:: Task goal ::
Only one stretch of the records below should be repeated. It starts with the line containing "Cherokee Indians." and goes on through the line containing "lists are available?", exactly as written.

- Opening Delimiter -

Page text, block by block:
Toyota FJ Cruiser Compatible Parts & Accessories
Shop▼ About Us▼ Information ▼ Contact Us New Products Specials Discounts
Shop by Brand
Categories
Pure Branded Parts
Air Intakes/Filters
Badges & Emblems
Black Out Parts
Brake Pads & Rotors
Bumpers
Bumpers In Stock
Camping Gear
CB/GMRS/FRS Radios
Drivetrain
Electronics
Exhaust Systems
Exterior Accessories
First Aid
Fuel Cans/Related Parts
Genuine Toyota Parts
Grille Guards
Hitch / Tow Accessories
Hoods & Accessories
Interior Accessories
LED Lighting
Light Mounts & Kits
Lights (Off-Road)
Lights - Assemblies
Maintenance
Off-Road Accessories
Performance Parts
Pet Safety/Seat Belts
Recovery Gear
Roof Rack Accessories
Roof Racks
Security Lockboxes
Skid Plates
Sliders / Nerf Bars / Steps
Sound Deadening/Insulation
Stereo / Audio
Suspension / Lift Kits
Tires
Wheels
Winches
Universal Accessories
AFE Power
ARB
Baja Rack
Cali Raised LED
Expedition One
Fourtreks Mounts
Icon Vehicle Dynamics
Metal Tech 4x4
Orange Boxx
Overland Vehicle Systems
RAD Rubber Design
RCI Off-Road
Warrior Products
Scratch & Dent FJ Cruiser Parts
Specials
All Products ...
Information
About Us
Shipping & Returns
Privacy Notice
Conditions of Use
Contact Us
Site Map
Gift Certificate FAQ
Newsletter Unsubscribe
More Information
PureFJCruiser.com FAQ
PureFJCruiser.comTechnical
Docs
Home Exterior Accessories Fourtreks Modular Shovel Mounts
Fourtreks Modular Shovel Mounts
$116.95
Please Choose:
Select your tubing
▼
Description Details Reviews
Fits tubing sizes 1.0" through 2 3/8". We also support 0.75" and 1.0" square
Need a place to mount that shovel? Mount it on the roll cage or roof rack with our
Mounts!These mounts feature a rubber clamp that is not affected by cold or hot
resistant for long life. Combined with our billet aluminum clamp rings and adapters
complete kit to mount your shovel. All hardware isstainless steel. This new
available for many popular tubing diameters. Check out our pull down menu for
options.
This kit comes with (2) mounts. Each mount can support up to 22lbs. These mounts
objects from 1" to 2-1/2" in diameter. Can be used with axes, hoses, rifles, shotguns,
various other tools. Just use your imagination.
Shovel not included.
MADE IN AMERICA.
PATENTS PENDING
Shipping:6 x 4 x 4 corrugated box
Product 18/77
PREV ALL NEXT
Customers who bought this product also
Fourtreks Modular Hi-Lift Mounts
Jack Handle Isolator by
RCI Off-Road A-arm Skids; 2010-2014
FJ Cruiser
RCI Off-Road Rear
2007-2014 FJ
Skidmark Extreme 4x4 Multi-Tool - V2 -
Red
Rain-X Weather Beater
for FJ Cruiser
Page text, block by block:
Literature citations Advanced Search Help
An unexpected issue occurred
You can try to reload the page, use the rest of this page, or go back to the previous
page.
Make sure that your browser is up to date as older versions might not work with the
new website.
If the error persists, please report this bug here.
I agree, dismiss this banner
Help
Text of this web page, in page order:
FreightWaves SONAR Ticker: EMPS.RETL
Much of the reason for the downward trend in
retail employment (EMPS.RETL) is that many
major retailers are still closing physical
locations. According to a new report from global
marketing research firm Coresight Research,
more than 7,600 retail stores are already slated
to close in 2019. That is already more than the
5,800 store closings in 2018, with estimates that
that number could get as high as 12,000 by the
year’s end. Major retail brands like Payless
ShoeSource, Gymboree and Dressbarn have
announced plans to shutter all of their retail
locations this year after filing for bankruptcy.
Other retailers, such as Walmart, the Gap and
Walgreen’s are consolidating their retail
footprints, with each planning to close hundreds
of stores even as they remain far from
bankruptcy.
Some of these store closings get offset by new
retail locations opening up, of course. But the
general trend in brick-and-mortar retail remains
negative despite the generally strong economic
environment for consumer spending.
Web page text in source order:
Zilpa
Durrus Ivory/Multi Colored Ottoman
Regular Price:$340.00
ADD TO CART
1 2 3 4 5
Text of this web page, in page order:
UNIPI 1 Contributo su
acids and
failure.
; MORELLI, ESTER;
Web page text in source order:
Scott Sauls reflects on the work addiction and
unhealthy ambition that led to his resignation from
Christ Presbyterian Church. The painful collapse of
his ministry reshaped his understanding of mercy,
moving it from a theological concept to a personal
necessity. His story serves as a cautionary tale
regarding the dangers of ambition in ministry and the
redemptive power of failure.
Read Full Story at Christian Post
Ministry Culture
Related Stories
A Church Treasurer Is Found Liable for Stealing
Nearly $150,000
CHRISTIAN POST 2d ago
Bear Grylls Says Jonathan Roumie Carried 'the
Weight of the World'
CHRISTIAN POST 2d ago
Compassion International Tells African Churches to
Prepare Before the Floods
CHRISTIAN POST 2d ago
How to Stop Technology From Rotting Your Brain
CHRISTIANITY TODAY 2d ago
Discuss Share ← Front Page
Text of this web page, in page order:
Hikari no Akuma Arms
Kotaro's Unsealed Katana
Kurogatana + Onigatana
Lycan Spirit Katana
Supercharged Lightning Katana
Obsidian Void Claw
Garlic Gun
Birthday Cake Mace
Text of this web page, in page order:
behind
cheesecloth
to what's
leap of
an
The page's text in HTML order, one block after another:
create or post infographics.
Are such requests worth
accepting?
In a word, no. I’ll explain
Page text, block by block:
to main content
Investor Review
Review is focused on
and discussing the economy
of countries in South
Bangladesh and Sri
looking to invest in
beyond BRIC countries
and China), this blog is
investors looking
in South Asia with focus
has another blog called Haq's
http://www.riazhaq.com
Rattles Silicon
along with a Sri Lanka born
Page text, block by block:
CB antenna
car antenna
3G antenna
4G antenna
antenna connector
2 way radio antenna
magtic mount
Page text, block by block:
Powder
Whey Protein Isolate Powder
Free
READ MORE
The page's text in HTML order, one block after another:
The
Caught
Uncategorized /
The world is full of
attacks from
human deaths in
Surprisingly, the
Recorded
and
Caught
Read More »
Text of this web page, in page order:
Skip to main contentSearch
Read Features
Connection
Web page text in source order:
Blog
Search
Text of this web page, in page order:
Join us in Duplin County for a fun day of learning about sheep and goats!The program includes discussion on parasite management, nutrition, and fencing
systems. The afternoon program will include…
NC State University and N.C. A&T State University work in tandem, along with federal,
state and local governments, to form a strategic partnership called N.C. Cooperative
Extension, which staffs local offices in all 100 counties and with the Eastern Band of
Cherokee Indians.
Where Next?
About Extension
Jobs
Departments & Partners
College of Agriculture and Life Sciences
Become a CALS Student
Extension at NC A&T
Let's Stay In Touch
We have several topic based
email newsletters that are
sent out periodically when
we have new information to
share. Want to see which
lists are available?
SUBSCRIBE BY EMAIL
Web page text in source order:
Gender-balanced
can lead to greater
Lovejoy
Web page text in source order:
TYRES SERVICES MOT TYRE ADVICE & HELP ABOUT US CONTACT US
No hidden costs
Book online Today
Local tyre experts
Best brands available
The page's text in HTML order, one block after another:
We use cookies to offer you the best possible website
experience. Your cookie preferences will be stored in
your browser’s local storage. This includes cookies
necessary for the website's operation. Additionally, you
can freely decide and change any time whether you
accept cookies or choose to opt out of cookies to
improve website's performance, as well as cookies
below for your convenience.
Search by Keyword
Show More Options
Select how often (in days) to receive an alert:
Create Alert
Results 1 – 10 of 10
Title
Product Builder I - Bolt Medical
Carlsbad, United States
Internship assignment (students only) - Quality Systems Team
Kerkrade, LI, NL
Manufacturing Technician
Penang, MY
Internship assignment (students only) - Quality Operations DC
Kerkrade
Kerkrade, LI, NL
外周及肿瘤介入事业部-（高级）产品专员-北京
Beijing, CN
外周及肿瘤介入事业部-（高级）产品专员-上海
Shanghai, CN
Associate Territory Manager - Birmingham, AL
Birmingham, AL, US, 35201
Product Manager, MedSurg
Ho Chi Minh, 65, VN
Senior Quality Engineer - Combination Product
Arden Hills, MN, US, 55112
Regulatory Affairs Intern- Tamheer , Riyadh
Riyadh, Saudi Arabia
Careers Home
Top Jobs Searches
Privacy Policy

- Closing Delimiter -

:: Task answer ::
Cherokee Indians.
Where Next?
About Extension
Jobs
Departments & Partners
College of Agriculture and Life Sciences
Become a CALS Student
Extension at NC A&T
Let's Stay In Touch
We have several topic based
email newsletters that are
sent out periodically when
we have new information to
share. Want to see which
lists are available?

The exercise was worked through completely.